Several state-of-the-art deep learning algorithms have been validated for natural image segmentation applications [31]. We chose to develop our muscle segmentation model based on a fully convolutional network (FCN) for three reasons: First, a set of convolutional structures enables learning highly representative and hierarchical abstractions from whole-image input without excessive use of trainable parameters thanks to the usage of shared weights. Second, fine-tuning the trainable parameters of the FCN after weights that are initialized with a pre-trained model from a large-scale dataset allows the network to find the global optimum with a fast convergence of cost function when given a small training dataset. Third, the FCN intentionally fuses different levels of layers by combining coarse semantic information and fine appearance information to maximize hierarchical features learned from earlier and later layers. As shown in Fig. 4, FCN-32s, FCN-16s, and FCN-8s fuse coarse-grained and fine-grained features and upsample them at strides 32, 16, and 8, for further precision. Prior implementations of FCN describe further fusion of earlier layers beyond pool3; however, this was not pursued in their implementation due to only minor performance gains [31]. However, we decided to extend to FCN-4s and FCN-2s (highlighted in red in Fig. 4) by fusing earlier layers further because muscle segmentation requires finer precision than stride 8.

Fig. 4
figure 4

Overview of the proposed fully convolutional network (FCN).

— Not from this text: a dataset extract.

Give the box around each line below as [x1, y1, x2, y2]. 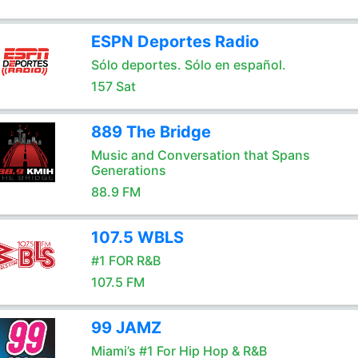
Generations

FCN-32s, FCN-16s, and FCN-8s appeared in the original FCN implementation [31]. The red-rimmed FCN-4s and FCN-2s are our extended version of FCN required for more detailed and precise muscle segmentation

Image Conversion: HU to Grayscale

Medical images contain 12 to 16 bits per pixel, ranging from 4096 to 65,536 shades of gray per pixel. A digital CT image has a dynamic range of 4096 gray levels per pixel (12 bits per pixel), far beyond the limits of human perception. The human observer can distinguish many hundred shades of gray, and possibly as high as 700–900, but substantially less than the 4096 gray levels in a digital CT image [33]. Displays used for diagnostic CT interpretation support at most 8 bits per pixel, corresponding to 256 gray levels per pixel. To compensate for these inherent physiologic and technical limitations, images displayed on computer monitors can be adjusted by changing the window level (WL) and window width (WW), followed by assigning values outside the window range to minimum (0) or maximum (2BIT-1) value, as described in Fig. 5a. The WL—the center of the window range—determines which HU values are converted into gray levels. The WW determines how many of HU values are assigned to each gray level, related to the slope of the linear transformation shown in Fig. 5a. BIT, the available number of bits per pixel, determines how many shades of gray are available per pixel. The effects of the three configurations on image appearance are demonstrated with four examples images in Fig. 5b. The optimal window setting configuration is dependent on the HUs of the region of interest (ROI) and the intrinsic image contrast and brightness. These settings are ultimately workarounds for the constraints of human perception. However, computer vision does not necessarily have these limitations.

Fig. 5
figure 5

(a) The relationship between gray level and Hounsfield units (HU) determined by window level (WL), window width (WW), and bit depth per pixel (BIT). (b) The effect of different WL, WW, and BIT configurations on the same image

Most prior investigations have converted CT images to grayscale with the commonly used HU range for the target tissue or organ without studying the effect of window settings on the performance of their algorithms. While recent work has identified that image quality distortions limit the performance of neural networks [34] in computer vision systems, the effect of window setting and bit resolution on image quality is often overlooked in medical imaging machine learning. Therefore, we evaluated the effects of window and BIT settings on segmentation performance by sweeping different combinations of window configurations and bit depth per pixel.

Comparison Measures

The primary comparison measure utilizes the Dice similarity coefficient (DSC) to compare the degree of overlap between the ground truth segmentation mask and the FCN-derived mask, calculated as Eq. 1.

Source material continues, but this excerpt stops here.